▶ What needs to be done:
In the data below, find each line containing the string "training" and return it.
── Available data ──
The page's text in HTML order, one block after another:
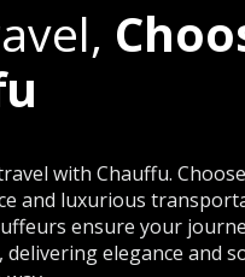
with Chauffu.
and luxurious
ensure your
elegance and
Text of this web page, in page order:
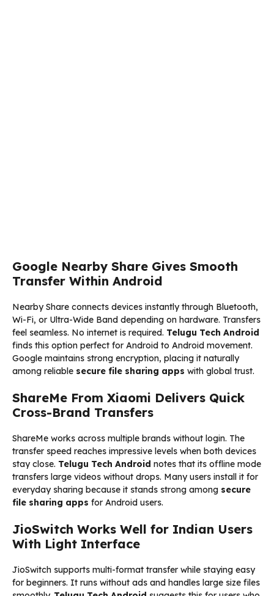
Google Nearby Share Gives Smooth
Transfer Within Android
Nearby Share connects devices instantly through Bluetooth,
Wi-Fi, or Ultra-Wide Band depending on hardware. Transfers
feel seamless. No internet is required. Telugu Tech Android
finds this option perfect for Android to Android movement.
Google maintains strong encryption, placing it naturally
among reliable secure file sharing apps with global trust.
ShareMe From Xiaomi Delivers Quick
Cross-Brand Transfers
ShareMe works across multiple brands without login. The
transfer speed reaches impressive levels when both devices
stay close. Telugu Tech Android notes that its offline mode
transfers large videos without drops. Many users install it for
everyday sharing because it stands strong among secure
file sharing apps for Android users.
JioSwitch Works Well for Indian Users
With Light Interface
JioSwitch supports multi-format transfer while staying easy
for beginners. It runs without ads and handles large size files
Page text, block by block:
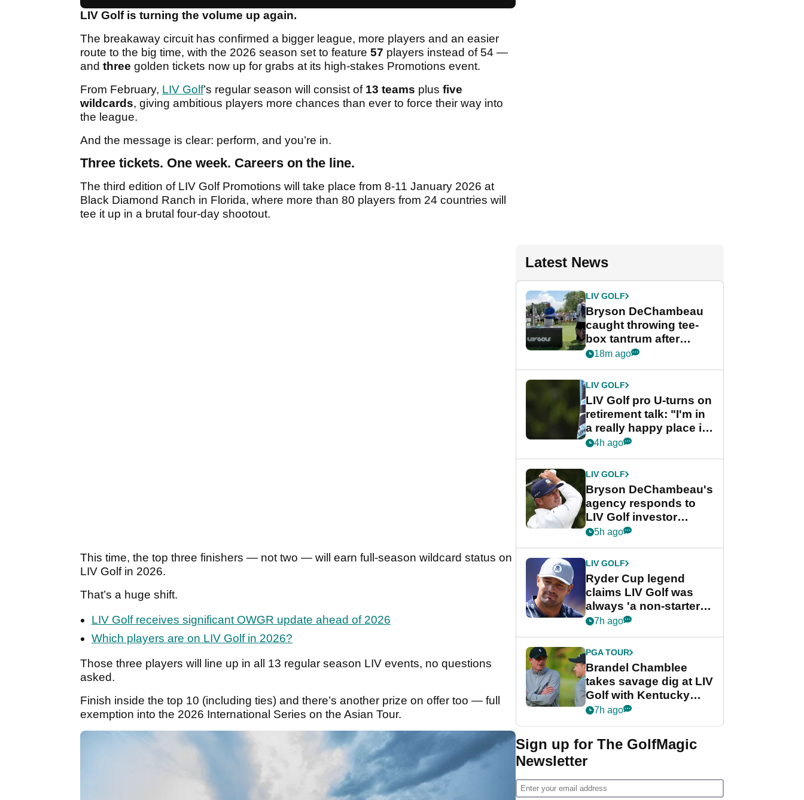
LIV Golf is turning the volume up again.
The breakaway circuit has confirmed a bigger league, more players and an easier
route to the big time, with the 2026 season set to feature 57 players instead of 54 —
and three golden tickets now up for grabs at its high-stakes Promotions event.
From February, LIV Golf’s regular season will consist of 13 teams plus five
wildcards, giving ambitious players more chances than ever to force their way into
the league.
And the message is clear: perform, and you’re in.
Three tickets. One week. Careers on the line.
The third edition of LIV Golf Promotions will take place from 8-11 January 2026 at
Black Diamond Ranch in Florida, where more than 80 players from 24 countries will
tee it up in a brutal four-day shootout.
This time, the top three finishers — not two — will earn full-season wildcard status on
LIV Golf in 2026.
That’s a huge shift.
LIV Golf receives significant OWGR update ahead of 2026
Which players are on LIV Golf in 2026?
Those three players will line up in all 13 regular season LIV events, no questions
asked.
Finish inside the top 10 (including ties) and there’s another prize on offer too — full
exemption into the 2026 International Series on the Asian Tour.
Latest News
LIV GOLF
Bryson DeChambeau
caught throwing tee-
box tantrum after
nightmare LIV Golf
18m ago
LIV GOLF
LIV Golf pro U-turns on
retirement talk: "I'm in
a really happy place in
my life"
4h ago
LIV GOLF
Bryson DeChambeau's
agency responds to
LIV Golf investor
rumours
5h ago
LIV GOLF
Ryder Cup legend
claims LIV Golf was
always 'a non-starter'
despite fresh
7h ago
PGA TOUR
Brandel Chamblee
takes savage dig at LIV
Golf with Kentucky
Derby quip
7h ago
Sign up for The GolfMagic
Newsletter
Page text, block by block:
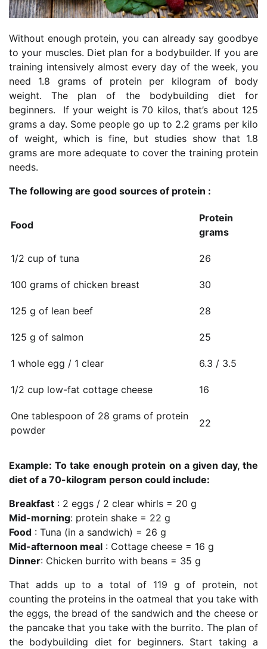
Without enough protein, you can already say goodbye
to your muscles. Diet plan for a bodybuilder. If you are
training intensively almost every day of the week, you
need 1.8 grams of protein per kilogram of body
weight. The plan of the bodybuilding diet for
beginners. If your weight is 70 kilos, that’s about 125
grams a day. Some people go up to 2.2 grams per kilo
of weight, which is fine, but studies show that 1.8
grams are more adequate to cover the training protein
needs.
The following are good sources of protein :
Food
Protein
grams
1/2 cup of tuna 26
100 grams of chicken breast 30
125 g of lean beef 28
125 g of salmon 25
1 whole egg / 1 clear 6.3 / 3.5
1/2 cup low-fat cottage cheese 16
One tablespoon of 28 grams of protein
powder
22
Example: To take enough protein on a given day, the
diet of a 70-kilogram person could include:
Breakfast : 2 eggs / 2 clear whirls = 20 g
Mid-morning: protein shake = 22 g
Food : Tuna (in a sandwich) = 26 g
Mid-afternoon meal : Cottage cheese = 16 g
Dinner: Chicken burrito with beans = 35 g
That adds up to a total of 119 g of protein, not
counting the proteins in the oatmeal that you take with
the eggs, the bread of the sandwich and the cheese or
the pancake that you take with the burrito. The plan of
the bodybuilding diet for beginners. Start taking a
───
▶ Task output:
training intensively almost every day of the week, you
grams are more adequate to cover the training protein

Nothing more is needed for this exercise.